The system can prevent fraudulent entries by malicious actors impersonating legitimate companies or administrators by ensuring that only authorized entities with verified identities can input or modify data. This can be achieved by implementing decentralized digital identity solutions and strong multi-factor authentication (MFA) requirements before any entity (including private companies) can input data onto the blockchain. Digital identities should be cryptographically verified and tied to legal documents or credentials.
A significant reduction in the risk of fraudulent entries or incorrect information being uploaded to the system may be accomplished with the introduction of elevated security-level external validation procedures. This ensures that any change to the blockchain is authentic and verified by trusted third parties.
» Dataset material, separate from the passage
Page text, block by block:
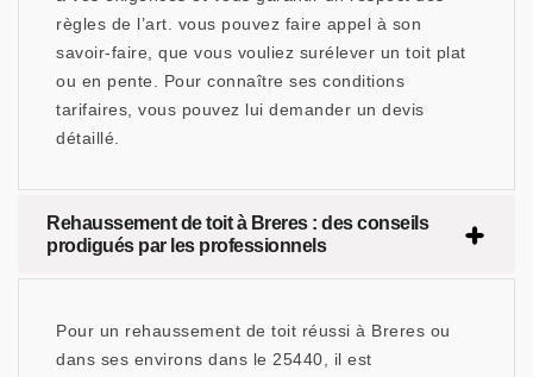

Thus, before a company can modify or input new data (e.g., changing its headquarters address), external validators or oracles will verify the information using trusted third-party sources, such as government records or financial institutions.
Another approach to this issue may involve some crypto- or token-omics solutions. It could be used in the form of incentives or stakes, which could be lost in case of misappropriate node-entity behavior.
One can use automated validation to reduce the risk of fraudulent or incorrect entries by requiring that information updates conform to predefined rules and standards. Fraudulent data are rejected automatically. Smart contracts are especially appropriate to enforce such business rules that automatically validate the correctness of new entries. For example, when a company submits a change in executive staff, the smart contract cross-checks legal or financial requirements (e.g., proof of registration, and tax records) before allowing the update to proceed.
Regular auditing and data integrity monitoring are mechanisms that should be set up for continuous or periodic auditing of blockchain data to detect inconsistencies, suspicious activity, or anomalies that could indicate fraud. Such regular audits would ensure that any fraudulent entries are detected and corrected quickly. Blockchain’s transparency allows auditors to trace any questionable data back to its origin, providing accountability and reducing fraud.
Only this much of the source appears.